When the Super Nintendo was still so new to be magical, F-Zero hit like a bolt from the gods. It was everything that every other racing game wasn't. Easy to learn, tough to master, faster than anything before it, and it moved more smoothly than any game on a 3MHz system should have been. This was before the FX chips too - the raw, brutal power of the Super NES was here for all to see. We rented this game and played it practically non-stop until the time came to return it, and it never let you down.
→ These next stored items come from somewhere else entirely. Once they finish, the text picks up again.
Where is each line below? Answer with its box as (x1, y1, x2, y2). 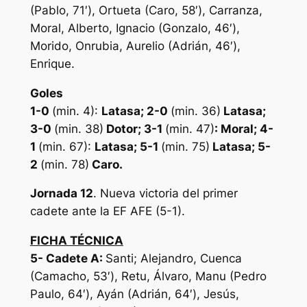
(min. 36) (170, 103, 221, 118)
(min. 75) (160, 139, 210, 153)
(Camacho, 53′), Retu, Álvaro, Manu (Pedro (29, 269, 267, 284)
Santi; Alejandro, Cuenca (105, 251, 242, 266)
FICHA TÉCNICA (29, 234, 123, 248)
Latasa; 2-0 (101, 103, 171, 118)
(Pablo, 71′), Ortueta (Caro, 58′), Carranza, (29, 3, 262, 17)
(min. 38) (53, 121, 103, 136)
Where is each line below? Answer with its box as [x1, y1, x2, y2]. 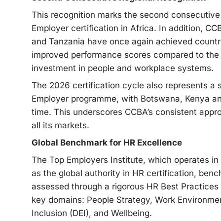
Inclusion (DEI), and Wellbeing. [32, 208, 152, 218]
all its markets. [32, 120, 89, 130]
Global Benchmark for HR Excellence [32, 137, 184, 147]
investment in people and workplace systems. [32, 63, 214, 73]
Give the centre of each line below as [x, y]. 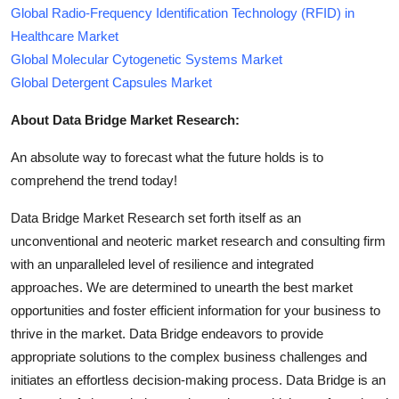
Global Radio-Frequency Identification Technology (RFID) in [183, 12]
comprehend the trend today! [94, 180]
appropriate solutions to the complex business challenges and [189, 356]
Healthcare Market [65, 36]
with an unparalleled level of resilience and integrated [162, 264]
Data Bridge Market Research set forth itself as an [156, 217]
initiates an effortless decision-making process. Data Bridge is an [198, 379]
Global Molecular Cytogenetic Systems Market [147, 59]
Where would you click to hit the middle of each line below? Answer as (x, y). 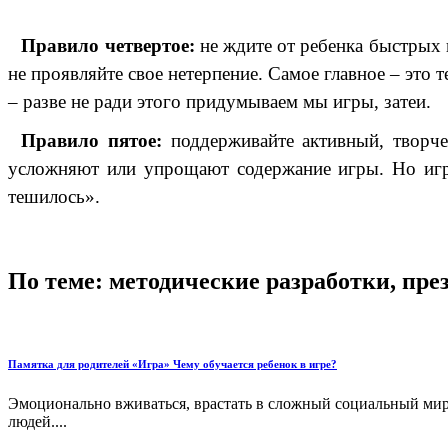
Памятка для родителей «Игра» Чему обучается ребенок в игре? (172, 363)
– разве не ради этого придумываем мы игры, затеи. (219, 101)
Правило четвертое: (108, 45)
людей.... (37, 421)
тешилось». (54, 196)
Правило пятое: (92, 140)
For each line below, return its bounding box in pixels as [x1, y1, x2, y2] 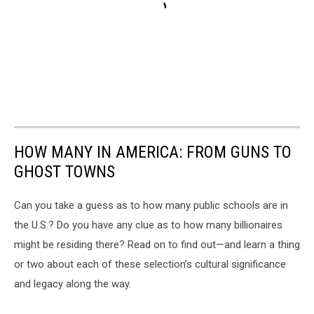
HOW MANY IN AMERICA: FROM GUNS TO [14, 142, 292, 162]
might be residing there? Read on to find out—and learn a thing [14, 238, 300, 251]
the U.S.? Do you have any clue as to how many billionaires [14, 218, 282, 231]
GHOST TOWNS [14, 161, 115, 182]
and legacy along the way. [14, 277, 131, 290]
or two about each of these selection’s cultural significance [14, 257, 286, 271]
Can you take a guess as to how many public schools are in [14, 198, 288, 212]
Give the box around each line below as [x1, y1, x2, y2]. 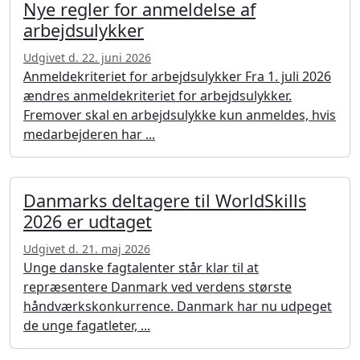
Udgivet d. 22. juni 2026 [23, 49, 151, 65]
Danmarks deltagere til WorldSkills [23, 188, 306, 212]
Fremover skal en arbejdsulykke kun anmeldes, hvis [23, 105, 336, 124]
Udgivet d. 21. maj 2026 [23, 240, 150, 256]
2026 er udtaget [23, 209, 152, 233]
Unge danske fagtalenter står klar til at [23, 258, 259, 276]
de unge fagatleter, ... [23, 316, 150, 334]
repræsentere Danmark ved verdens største [23, 277, 292, 296]
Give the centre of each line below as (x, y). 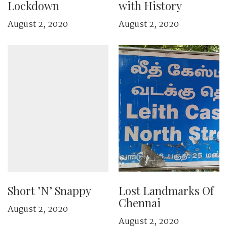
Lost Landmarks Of (166, 191)
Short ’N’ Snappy (49, 191)
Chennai (140, 203)
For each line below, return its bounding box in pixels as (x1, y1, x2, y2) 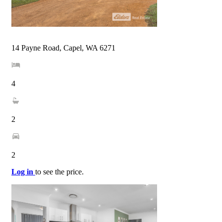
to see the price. (35, 167, 84, 176)
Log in (11, 167, 35, 176)
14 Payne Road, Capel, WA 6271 (11, 43, 115, 52)
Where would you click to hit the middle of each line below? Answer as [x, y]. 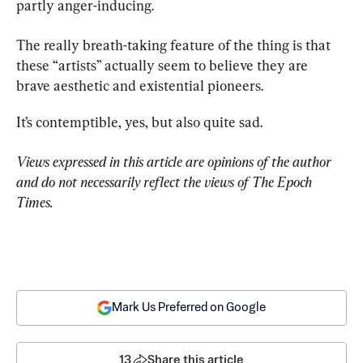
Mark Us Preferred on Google [189, 308]
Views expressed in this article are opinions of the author [175, 162]
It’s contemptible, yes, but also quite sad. [139, 122]
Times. [35, 203]
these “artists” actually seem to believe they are [164, 66]
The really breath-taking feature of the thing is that [175, 45]
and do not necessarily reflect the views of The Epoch [166, 182]
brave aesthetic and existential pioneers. [140, 86]
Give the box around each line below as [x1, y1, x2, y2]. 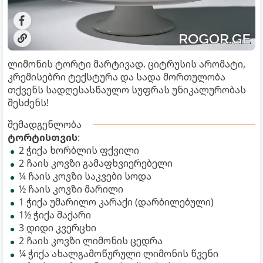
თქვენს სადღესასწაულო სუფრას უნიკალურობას [8, 83, 246, 96]
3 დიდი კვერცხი [19, 221, 96, 234]
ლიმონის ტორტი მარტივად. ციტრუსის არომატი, [8, 57, 245, 70]
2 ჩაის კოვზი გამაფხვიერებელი [19, 156, 173, 170]
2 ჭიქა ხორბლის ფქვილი [19, 143, 139, 157]
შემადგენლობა [8, 117, 82, 131]
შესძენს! [8, 96, 49, 109]
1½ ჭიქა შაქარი [19, 208, 91, 221]
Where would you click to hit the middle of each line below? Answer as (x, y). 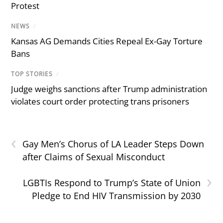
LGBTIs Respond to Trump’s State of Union (111, 182)
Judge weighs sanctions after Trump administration (109, 89)
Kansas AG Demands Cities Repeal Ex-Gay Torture (107, 41)
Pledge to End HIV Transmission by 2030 (116, 195)
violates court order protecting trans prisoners (100, 101)
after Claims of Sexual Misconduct (94, 157)
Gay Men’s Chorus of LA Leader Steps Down (113, 144)
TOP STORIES (32, 74)
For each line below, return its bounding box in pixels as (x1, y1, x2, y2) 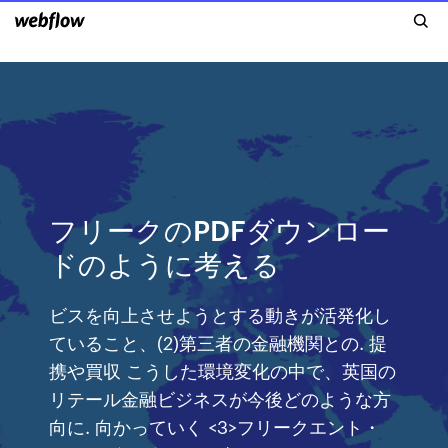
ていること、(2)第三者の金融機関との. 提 (49, 329, 388, 354)
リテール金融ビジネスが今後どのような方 (49, 385, 392, 410)
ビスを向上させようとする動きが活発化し (49, 301, 392, 326)
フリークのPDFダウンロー (49, 210, 391, 247)
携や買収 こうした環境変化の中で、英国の (49, 357, 397, 382)
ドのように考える (49, 244, 281, 281)

Several other games copied the flat-track formula on the SNES, but none were as smooth, as easy, or as gripping as the original.
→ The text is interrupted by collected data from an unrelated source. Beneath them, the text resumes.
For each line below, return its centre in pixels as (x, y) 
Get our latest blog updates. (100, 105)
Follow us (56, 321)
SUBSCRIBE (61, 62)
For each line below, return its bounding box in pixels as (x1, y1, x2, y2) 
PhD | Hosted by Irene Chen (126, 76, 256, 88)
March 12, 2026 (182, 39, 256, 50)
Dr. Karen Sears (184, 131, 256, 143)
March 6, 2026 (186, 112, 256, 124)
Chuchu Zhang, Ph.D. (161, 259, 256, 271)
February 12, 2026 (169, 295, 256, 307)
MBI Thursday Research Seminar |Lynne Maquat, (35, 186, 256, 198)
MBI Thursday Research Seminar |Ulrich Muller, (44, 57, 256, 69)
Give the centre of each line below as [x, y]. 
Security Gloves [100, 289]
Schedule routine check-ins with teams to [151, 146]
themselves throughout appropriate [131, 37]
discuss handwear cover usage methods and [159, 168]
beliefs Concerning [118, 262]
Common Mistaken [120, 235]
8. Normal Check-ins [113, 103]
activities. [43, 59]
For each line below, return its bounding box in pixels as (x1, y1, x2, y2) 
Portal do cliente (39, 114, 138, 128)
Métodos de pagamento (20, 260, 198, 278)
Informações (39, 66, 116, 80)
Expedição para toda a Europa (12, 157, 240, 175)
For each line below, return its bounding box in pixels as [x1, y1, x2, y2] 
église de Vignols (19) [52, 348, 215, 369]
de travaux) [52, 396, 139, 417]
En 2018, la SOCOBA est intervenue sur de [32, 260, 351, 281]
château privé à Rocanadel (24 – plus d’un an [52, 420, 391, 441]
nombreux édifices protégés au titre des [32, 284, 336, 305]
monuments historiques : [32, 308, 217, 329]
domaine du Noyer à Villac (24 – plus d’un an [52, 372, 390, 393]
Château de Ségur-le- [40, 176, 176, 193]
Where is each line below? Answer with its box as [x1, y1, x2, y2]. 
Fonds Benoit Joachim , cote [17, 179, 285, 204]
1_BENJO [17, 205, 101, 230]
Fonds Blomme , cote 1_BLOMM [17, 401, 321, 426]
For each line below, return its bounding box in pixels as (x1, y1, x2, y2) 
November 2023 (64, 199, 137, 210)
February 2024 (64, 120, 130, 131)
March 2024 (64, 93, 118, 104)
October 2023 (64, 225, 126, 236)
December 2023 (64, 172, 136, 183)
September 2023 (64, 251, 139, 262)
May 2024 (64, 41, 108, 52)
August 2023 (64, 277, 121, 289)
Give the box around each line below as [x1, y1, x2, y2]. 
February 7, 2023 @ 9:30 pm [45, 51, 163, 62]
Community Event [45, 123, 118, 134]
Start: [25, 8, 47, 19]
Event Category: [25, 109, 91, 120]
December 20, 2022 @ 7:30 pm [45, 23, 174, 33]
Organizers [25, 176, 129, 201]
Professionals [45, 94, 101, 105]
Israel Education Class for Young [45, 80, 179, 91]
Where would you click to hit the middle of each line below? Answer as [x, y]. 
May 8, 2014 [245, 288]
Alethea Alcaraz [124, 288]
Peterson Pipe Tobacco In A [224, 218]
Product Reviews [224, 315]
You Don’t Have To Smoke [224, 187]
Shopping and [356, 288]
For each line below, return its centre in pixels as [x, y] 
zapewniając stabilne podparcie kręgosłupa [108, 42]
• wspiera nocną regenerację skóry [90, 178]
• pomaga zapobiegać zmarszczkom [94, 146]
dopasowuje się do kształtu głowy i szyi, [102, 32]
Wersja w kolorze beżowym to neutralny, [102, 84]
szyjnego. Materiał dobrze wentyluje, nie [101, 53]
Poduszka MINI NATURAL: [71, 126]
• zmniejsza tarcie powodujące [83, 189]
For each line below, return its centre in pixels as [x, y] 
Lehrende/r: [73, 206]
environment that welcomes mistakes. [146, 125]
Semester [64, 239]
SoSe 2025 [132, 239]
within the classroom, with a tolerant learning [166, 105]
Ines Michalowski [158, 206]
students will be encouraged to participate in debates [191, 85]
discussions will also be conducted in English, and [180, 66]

It was with great excitement that we received the news of a sequel for Nintendo's N64 hardware. Many people loved this new sequel, but I wasn't one of them. I have some simple rules when it comes to racers, and one of them is "No fucking tubes." F-Zero X let me down in a hard way. The tracks that weren't on tubes were awesome, truly fun, and certainly some of the fastest polygons to shift on the N64. It wasn't often an amazing visual treat, sacrifices were made to keep the frame-rate running at top speeds, but the gameplay was great - until you had to race a course with tubes.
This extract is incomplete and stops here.